Personal information
- Full name: Gordon Arthur Orford
- Born: 18 August 1917 Thornton Heath, Surrey, England
- Died: 19 October 2004 (aged 87) Truro, Cornwall, England
- Batting: Right-handed

Domestic team information
- 1943/44: Europeans

Career statistics
| Competition | First-class |
| Matches | 1 |
| Runs scored | 4 |
| Batting average | 4.00 |
| 100s/50s | –/– |
| Top score | 4 |
| Catches/stumpings | –/– |
- Source: ESPNcricinfo, 28 November 2022

= Gordon Orford =

English cricketer

Gordon Arthur Orford (18 August 1917 — 19 October 2004) was an English first-class cricketer.

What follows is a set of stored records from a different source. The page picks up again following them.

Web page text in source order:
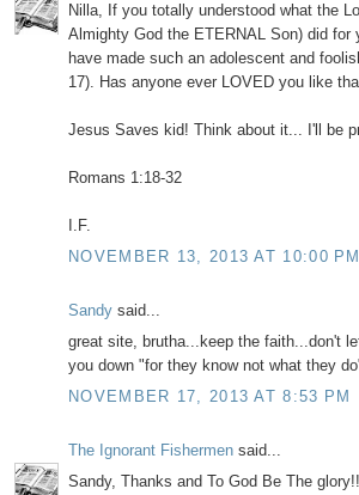
Nilla, If you totally understood what the
Almighty God the ETERNAL Son) did for
have made such an adolescent and
17). Has anyone ever LOVED you like
Jesus Saves kid! Think about it... I'll be
Romans 1:18-32
I.F.
NOVEMBER 13, 2013 AT 10:00
Sandy said...
great site, brutha...keep the faith...don't
you down "for they know not what they
NOVEMBER 17, 2013 AT 8:53 PM
The Ignorant Fishermen said...
Sandy, Thanks and To God Be The
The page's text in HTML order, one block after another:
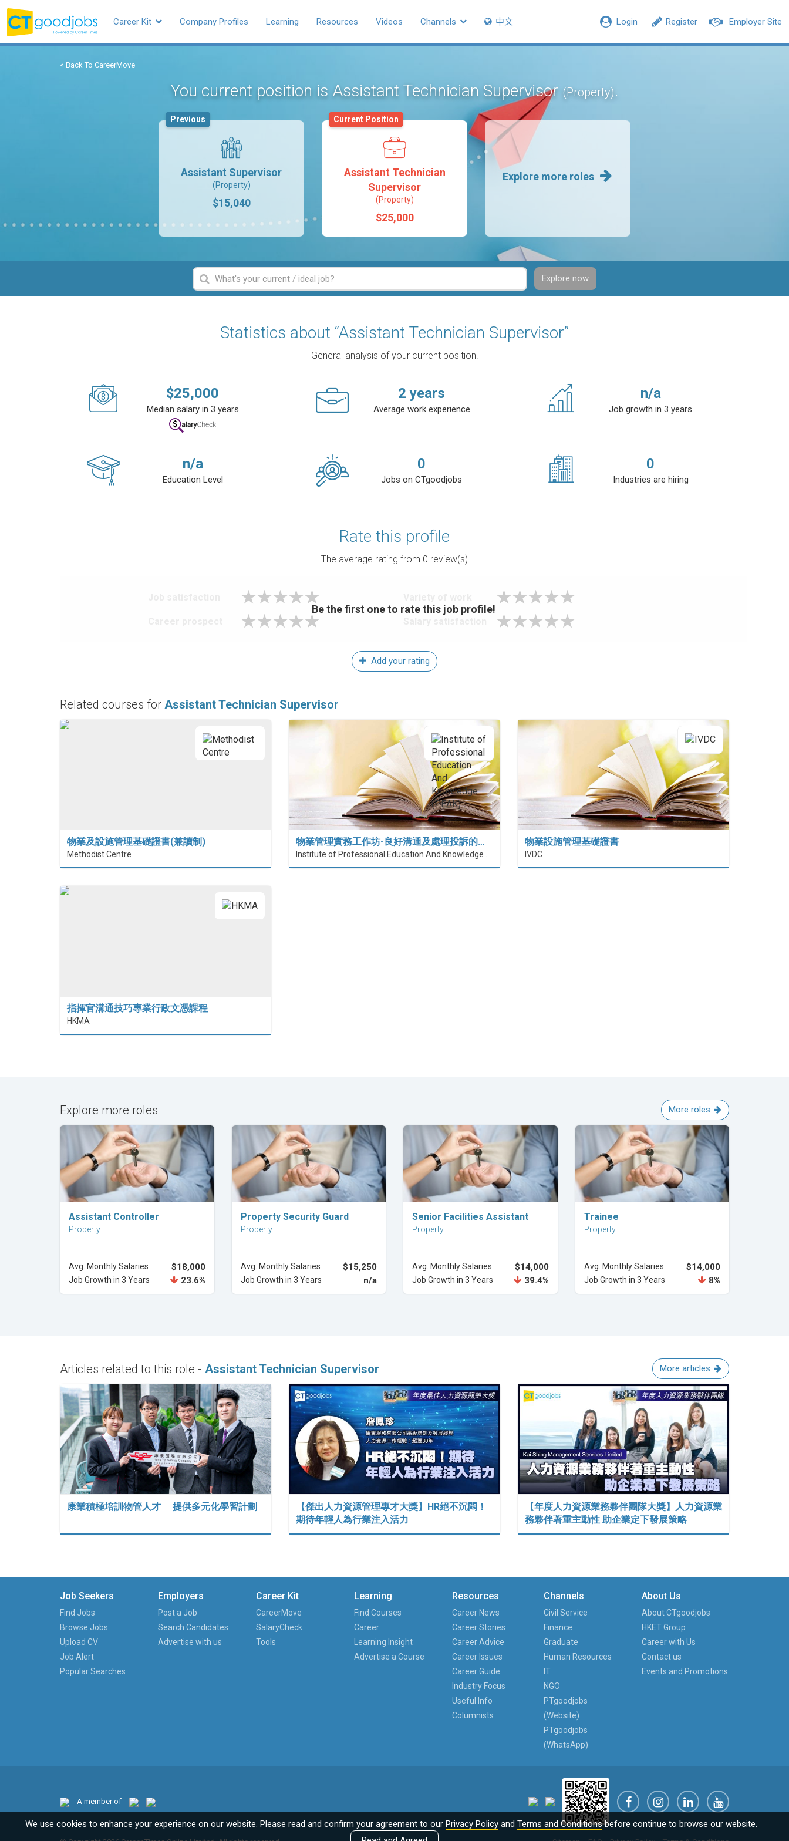
Employer Site
Register
Login
Career Kit Company Profiles Learning Resources Videos Channels 中文
< Back To CareerMove
You current position is Assistant Technician Supervisor (Property).
Assistant Supervisor
(Property)
$15,040
Previous
Assistant Technician
Supervisor
(Property)
$25,000
Current Position
Explore more roles
Explore now
Statistics about “Assistant Technician Supervisor”
General analysis of your current position.
$25,000
Median salary in 3 years
2 years
Average work experience
n/a
Job growth in 3 years
n/a
Education Level
0
Jobs on CTgoodjobs
0
Industries are hiring
Rate this profile
The average rating from 0 review(s)
Be the first one to rate this job profile!
Add your rating
Related courses for Assistant Technician Supervisor
物業及設施管理基礎證書(兼讀制)
Methodist Centre
物業管理實務工作坊-良好溝通及處理投訴的…
Institute of Professional Education And Knowledge (PEAK)
物業設施管理基礎證書
IVDC
指揮官溝通技巧專業行政文憑課程
HKMA
Explore more roles More roles
Explore Career
Assistant Controller
Property
Avg. Monthly Salaries $18,000
Job Growth in 3 Years 23.6%
Explore Career
Property Security Guard
Property
Avg. Monthly Salaries $15,250
Job Growth in 3 Years n/a
Explore Career
Senior Facilities Assistant
Property
Avg. Monthly Salaries $14,000
Job Growth in 3 Years 39.4%
Trainee
Property
Avg. Monthly Salaries $14,000
Job Growth in 3 Years 8%
Articles related to this role - Assistant Technician Supervisor More articles
康業積極培訓物管人才 提供多元化學習計劃
【傑出人力資源管理專才大獎】HR絕不沉悶！
期待年輕人為行業注入活力
【年度人力資源業務夥伴團隊大獎】人力資源業
務夥伴著重主動性 助企業定下發展策略
Job Seekers
Find Jobs
Browse Jobs
Upload CV
Job Alert
Popular Searches
Employers
Post a Job
Search Candidates
Advertise with us
Career Kit
CareerMove
SalaryCheck
Tools
Learning
Find Courses
Career
Learning Insight
Advertise a Course
Resources
Career News
Career Stories
Career Advice
Career Issues
Career Guide
Industry Focus
Useful Info
Columnists
Channels
Civil Service
Finance
Graduate
Human Resources
IT
NGO
PTgoodjobs
(Website)
PTgoodjobs
(WhatsApp)
About Us
About CTgoodjobs
HKET Group
Career with Us
Contact us
Events and Promotions
A member of
We use cookies to enhance your experience on our website. Please read and confirm your agreement to our Privacy Policyand Terms and Conditionsbefore continue to browse our website.

Orford was born in August 1917 at Thornton Heath, Surrey. He was educated at Whitgift School, where he played for the school cricket eleven. During the Second World War, Orford was an emergency commission into the Royal Artillery as a second lieutenant in October 1941. While serving in British India during the war, he made a single appearance in first-class cricket for the Europeans cricket team against the Indians at Madras in the Madras Presidency Match of December 1943. Batting once in the match, he was dismissed for 4 runs in the Europeans first innings by A. G. Ram Singh. Orford died at Truro in October 2004.